## ASSIGNED TASK
Reproduce the material that follows exactly, with no line left out.

++++++++++

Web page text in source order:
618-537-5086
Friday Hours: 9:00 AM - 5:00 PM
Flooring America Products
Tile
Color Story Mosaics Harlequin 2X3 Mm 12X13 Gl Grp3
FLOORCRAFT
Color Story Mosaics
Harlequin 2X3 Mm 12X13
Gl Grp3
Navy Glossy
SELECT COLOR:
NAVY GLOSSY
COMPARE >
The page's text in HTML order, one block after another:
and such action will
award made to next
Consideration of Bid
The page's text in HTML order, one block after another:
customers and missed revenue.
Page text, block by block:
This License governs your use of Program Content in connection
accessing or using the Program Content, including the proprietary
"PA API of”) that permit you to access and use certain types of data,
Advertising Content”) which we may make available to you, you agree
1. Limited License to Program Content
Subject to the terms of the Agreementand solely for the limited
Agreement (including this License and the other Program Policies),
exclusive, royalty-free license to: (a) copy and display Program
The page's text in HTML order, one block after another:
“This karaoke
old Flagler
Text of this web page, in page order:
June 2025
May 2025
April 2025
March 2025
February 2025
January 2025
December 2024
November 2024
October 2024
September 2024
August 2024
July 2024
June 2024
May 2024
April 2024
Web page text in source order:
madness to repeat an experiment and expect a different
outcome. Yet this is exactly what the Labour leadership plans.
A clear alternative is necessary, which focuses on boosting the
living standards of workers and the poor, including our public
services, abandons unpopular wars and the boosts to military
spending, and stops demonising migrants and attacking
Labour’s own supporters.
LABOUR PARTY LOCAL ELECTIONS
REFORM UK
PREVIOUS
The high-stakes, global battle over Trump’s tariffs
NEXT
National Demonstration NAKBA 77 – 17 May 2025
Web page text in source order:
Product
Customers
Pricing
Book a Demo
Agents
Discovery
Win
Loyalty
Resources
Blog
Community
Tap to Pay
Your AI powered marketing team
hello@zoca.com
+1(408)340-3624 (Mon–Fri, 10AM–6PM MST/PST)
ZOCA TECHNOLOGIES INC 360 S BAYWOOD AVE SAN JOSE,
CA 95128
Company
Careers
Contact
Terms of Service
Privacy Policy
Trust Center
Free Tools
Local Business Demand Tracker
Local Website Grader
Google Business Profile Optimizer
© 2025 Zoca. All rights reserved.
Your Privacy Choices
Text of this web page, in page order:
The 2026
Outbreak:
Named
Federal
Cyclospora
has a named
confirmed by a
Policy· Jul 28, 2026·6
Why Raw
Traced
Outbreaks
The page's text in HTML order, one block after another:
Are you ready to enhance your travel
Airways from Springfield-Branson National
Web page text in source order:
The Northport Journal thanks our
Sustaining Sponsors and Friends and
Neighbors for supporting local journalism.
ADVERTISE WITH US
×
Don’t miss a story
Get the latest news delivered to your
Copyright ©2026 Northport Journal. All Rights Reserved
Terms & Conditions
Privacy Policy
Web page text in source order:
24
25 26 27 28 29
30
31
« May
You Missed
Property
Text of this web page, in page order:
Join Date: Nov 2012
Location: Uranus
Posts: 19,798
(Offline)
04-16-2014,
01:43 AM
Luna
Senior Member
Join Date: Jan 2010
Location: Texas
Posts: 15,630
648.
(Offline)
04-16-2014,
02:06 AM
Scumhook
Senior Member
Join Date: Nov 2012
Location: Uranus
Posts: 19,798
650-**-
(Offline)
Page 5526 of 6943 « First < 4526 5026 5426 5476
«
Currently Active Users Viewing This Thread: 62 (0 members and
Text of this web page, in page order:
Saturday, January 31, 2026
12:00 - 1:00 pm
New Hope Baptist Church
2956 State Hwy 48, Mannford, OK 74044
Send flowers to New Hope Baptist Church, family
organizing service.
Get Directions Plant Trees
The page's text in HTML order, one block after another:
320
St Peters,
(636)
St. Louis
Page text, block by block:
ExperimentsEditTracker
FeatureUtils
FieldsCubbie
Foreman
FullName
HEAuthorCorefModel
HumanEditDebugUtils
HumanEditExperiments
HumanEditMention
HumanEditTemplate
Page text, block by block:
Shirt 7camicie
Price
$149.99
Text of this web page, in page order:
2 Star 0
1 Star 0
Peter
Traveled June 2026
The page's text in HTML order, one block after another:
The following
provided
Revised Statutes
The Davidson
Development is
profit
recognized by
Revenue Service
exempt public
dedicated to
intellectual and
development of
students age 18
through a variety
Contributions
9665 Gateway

++++++++++

## REPLY TO THE EXERCISE
Web page text in source order:
618-537-5086
Friday Hours: 9:00 AM - 5:00 PM
Flooring America Products
Tile
Color Story Mosaics Harlequin 2X3 Mm 12X13 Gl Grp3
FLOORCRAFT
Color Story Mosaics
Harlequin 2X3 Mm 12X13
Gl Grp3
Navy Glossy
SELECT COLOR:
NAVY GLOSSY
COMPARE >
The page's text in HTML order, one block after another:
and such action will
award made to next
Consideration of Bid
The page's text in HTML order, one block after another:
customers and missed revenue.
Page text, block by block:
This License governs your use of Program Content in connection
accessing or using the Program Content, including the proprietary
"PA API of”) that permit you to access and use certain types of data,
Advertising Content”) which we may make available to you, you agree
1. Limited License to Program Content
Subject to the terms of the Agreementand solely for the limited
Agreement (including this License and the other Program Policies),
exclusive, royalty-free license to: (a) copy and display Program
The page's text in HTML order, one block after another:
“This karaoke
old Flagler
Text of this web page, in page order:
June 2025
May 2025
April 2025
March 2025
February 2025
January 2025
December 2024
November 2024
October 2024
September 2024
August 2024
July 2024
June 2024
May 2024
April 2024
Web page text in source order:
madness to repeat an experiment and expect a different
outcome. Yet this is exactly what the Labour leadership plans.
A clear alternative is necessary, which focuses on boosting the
living standards of workers and the poor, including our public
services, abandons unpopular wars and the boosts to military
spending, and stops demonising migrants and attacking
Labour’s own supporters.
LABOUR PARTY LOCAL ELECTIONS
REFORM UK
PREVIOUS
The high-stakes, global battle over Trump’s tariffs
NEXT
National Demonstration NAKBA 77 – 17 May 2025
Web page text in source order:
Product
Customers
Pricing
Book a Demo
Agents
Discovery
Win
Loyalty
Resources
Blog
Community
Tap to Pay
Your AI powered marketing team
hello@zoca.com
+1(408)340-3624 (Mon–Fri, 10AM–6PM MST/PST)
ZOCA TECHNOLOGIES INC 360 S BAYWOOD AVE SAN JOSE,
CA 95128
Company
Careers
Contact
Terms of Service
Privacy Policy
Trust Center
Free Tools
Local Business Demand Tracker
Local Website Grader
Google Business Profile Optimizer
© 2025 Zoca. All rights reserved.
Your Privacy Choices
Text of this web page, in page order:
The 2026
Outbreak:
Named
Federal
Cyclospora
has a named
confirmed by a
Policy· Jul 28, 2026·6
Why Raw
Traced
Outbreaks
The page's text in HTML order, one block after another:
Are you ready to enhance your travel
Airways from Springfield-Branson National
Web page text in source order:
The Northport Journal thanks our
Sustaining Sponsors and Friends and
Neighbors for supporting local journalism.
ADVERTISE WITH US
×
Don’t miss a story
Get the latest news delivered to your
Copyright ©2026 Northport Journal. All Rights Reserved
Terms & Conditions
Privacy Policy
Web page text in source order:
24
25 26 27 28 29
30
31
« May
You Missed
Property
Text of this web page, in page order:
Join Date: Nov 2012
Location: Uranus
Posts: 19,798
(Offline)
04-16-2014,
01:43 AM
Luna
Senior Member
Join Date: Jan 2010
Location: Texas
Posts: 15,630
648.
(Offline)
04-16-2014,
02:06 AM
Scumhook
Senior Member
Join Date: Nov 2012
Location: Uranus
Posts: 19,798
650-**-
(Offline)
Page 5526 of 6943 « First < 4526 5026 5426 5476
«
Currently Active Users Viewing This Thread: 62 (0 members and
Text of this web page, in page order:
Saturday, January 31, 2026
12:00 - 1:00 pm
New Hope Baptist Church
2956 State Hwy 48, Mannford, OK 74044
Send flowers to New Hope Baptist Church, family
organizing service.
Get Directions Plant Trees
The page's text in HTML order, one block after another:
320
St Peters,
(636)
St. Louis
Page text, block by block:
ExperimentsEditTracker
FeatureUtils
FieldsCubbie
Foreman
FullName
HEAuthorCorefModel
HumanEditDebugUtils
HumanEditExperiments
HumanEditMention
HumanEditTemplate
Page text, block by block:
Shirt 7camicie
Price
$149.99
Text of this web page, in page order:
2 Star 0
1 Star 0
Peter
Traveled June 2026
The page's text in HTML order, one block after another:
The following
provided
Revised Statutes
The Davidson
Development is
profit
recognized by
Revenue Service
exempt public
dedicated to
intellectual and
development of
students age 18
through a variety
Contributions
9665 Gateway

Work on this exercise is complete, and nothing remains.